> **Problem requirements**
Without including any pictures, write out the data below exactly.
-- Data section follows --
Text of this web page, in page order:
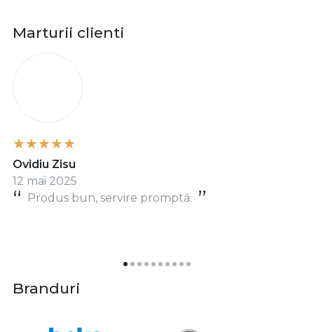
Marturii clienti
Produs bun, servire promptă.
Ovidiu Zisu
12 mai 2025
Branduri
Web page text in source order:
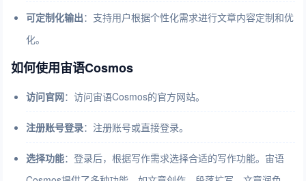
可定制化输出：支持用户根据个性化需求进行文章内容定制和优
化。
如何使用宙语Cosmos
访问官网：访问宙语Cosmos的官方网站。
注册账号登录：注册账号或直接登录。
选择功能：登录后，根据写作需求选择合适的写作功能。宙语
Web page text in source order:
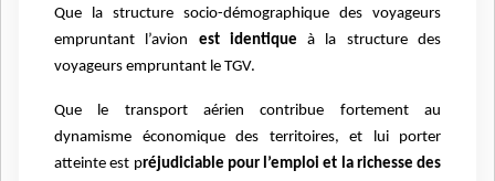
Que la structure socio-démographique des voyageurs
empruntant l’avion est identique à la structure des
voyageurs empruntant le TGV.
Que le transport aérien contribue fortement au
dynamisme économique des territoires, et lui porter
atteinte est préjudiciable pour l’emploi et la richesse des
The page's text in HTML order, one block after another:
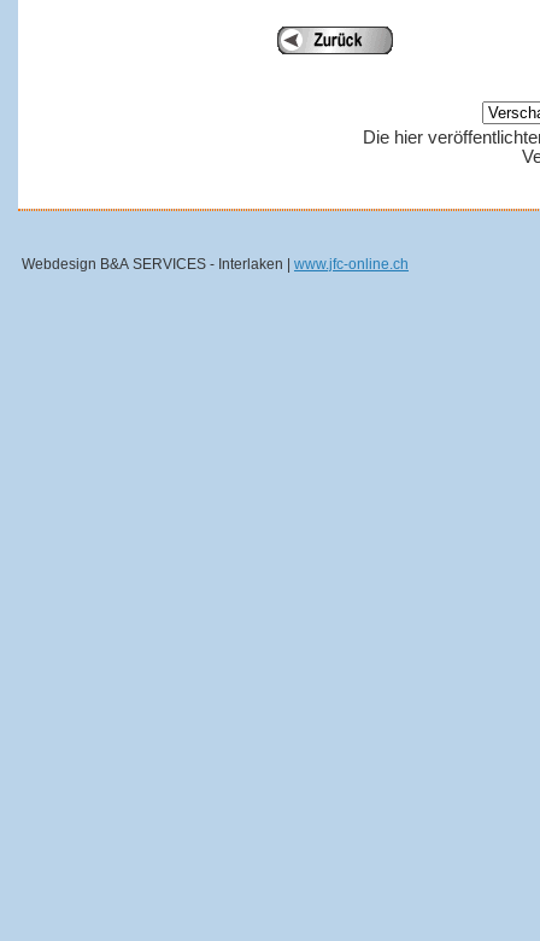
Die hier
Webdesign B&A SERVICES - Interlaken | www.jfc-online.ch
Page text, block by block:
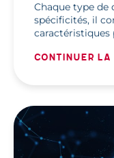
Chaque type de
spécificités, il
caractéristiques
Continuer
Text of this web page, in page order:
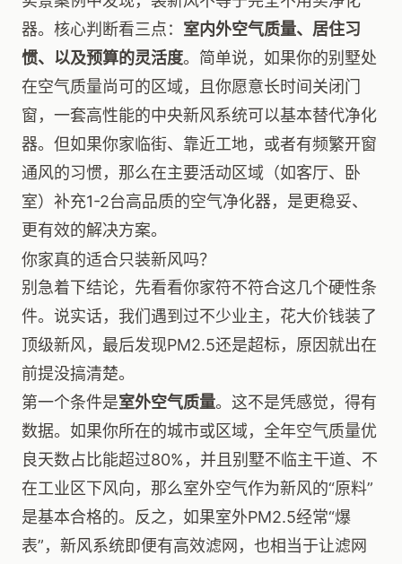
器。核心判断看三点： 室内外空气质量、居住习
惯、以及预算的灵活度。简单说，如果你的别墅处
在空气质量尚可的区域，且你愿意长时间关闭门
窗，一套高性能的中央新风系统可以基本替代净化
器。但如果你家临街、靠近工地，或者有频繁开窗
通风的习惯，那么在主要活动区域（如客厅、卧
室）补充1-2台高品质的空气净化器，是更稳妥、
更有效的解决方案。
你家真的适合只装新风吗？
别急着下结论，先看看你家符不符合这几个硬性条
件。说实话，我们遇到过不少业主，花大价钱装了
顶级新风，最后发现PM2.5还是超标，原因就出在
前提没搞清楚。
第一个条件是室外空气质量。这不是凭感觉，得有
数据。如果你所在的城市或区域，全年空气质量优
良天数占比能超过80%，并且别墅不临主干道、不
在工业区下风向，那么室外空气作为新风的“原料”
是基本合格的。反之，如果室外PM2.5经常“爆
表”，新风系统即便有高效滤网，也相当于让滤网
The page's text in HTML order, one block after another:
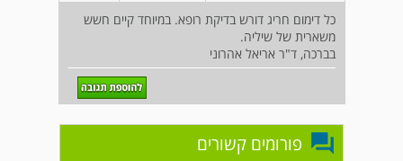
כל דימום חריג דורש בדיקת רופא. במיוחד קיים חשש
משארית של שיליה.
בברכה, ד"ר אריאל אהרוני
פורומים קשורים
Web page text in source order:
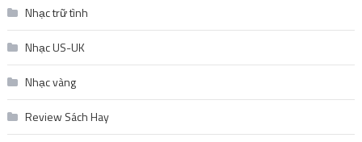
-- Data section concluded --
> **Completed task**
Text of this web page, in page order:
Marturii clienti
Produs bun, servire promptă.
Ovidiu Zisu
12 mai 2025
Branduri
Web page text in source order:
可定制化输出：支持用户根据个性化需求进行文章内容定制和优
化。
如何使用宙语Cosmos
访问官网：访问宙语Cosmos的官方网站。
注册账号登录：注册账号或直接登录。
选择功能：登录后，根据写作需求选择合适的写作功能。宙语
Web page text in source order:
Que la structure socio-démographique des voyageurs
empruntant l’avion est identique à la structure des
voyageurs empruntant le TGV.
Que le transport aérien contribue fortement au
dynamisme économique des territoires, et lui porter
atteinte est préjudiciable pour l’emploi et la richesse des
The page's text in HTML order, one block after another:
Die hier
Webdesign B&A SERVICES - Interlaken | www.jfc-online.ch
Page text, block by block:
Chaque type de
spécificités, il
caractéristiques
Continuer
Text of this web page, in page order:
器。核心判断看三点： 室内外空气质量、居住习
惯、以及预算的灵活度。简单说，如果你的别墅处
在空气质量尚可的区域，且你愿意长时间关闭门
窗，一套高性能的中央新风系统可以基本替代净化
器。但如果你家临街、靠近工地，或者有频繁开窗
通风的习惯，那么在主要活动区域（如客厅、卧
室）补充1-2台高品质的空气净化器，是更稳妥、
更有效的解决方案。
你家真的适合只装新风吗？
别急着下结论，先看看你家符不符合这几个硬性条
件。说实话，我们遇到过不少业主，花大价钱装了
顶级新风，最后发现PM2.5还是超标，原因就出在
前提没搞清楚。
第一个条件是室外空气质量。这不是凭感觉，得有
数据。如果你所在的城市或区域，全年空气质量优
良天数占比能超过80%，并且别墅不临主干道、不
在工业区下风向，那么室外空气作为新风的“原料”
是基本合格的。反之，如果室外PM2.5经常“爆
表”，新风系统即便有高效滤网，也相当于让滤网
The page's text in HTML order, one block after another:
כל דימום חריג דורש בדיקת רופא. במיוחד קיים חשש
משארית של שיליה.
בברכה, ד"ר אריאל אהרוני
פורומים קשורים
Web page text in source order:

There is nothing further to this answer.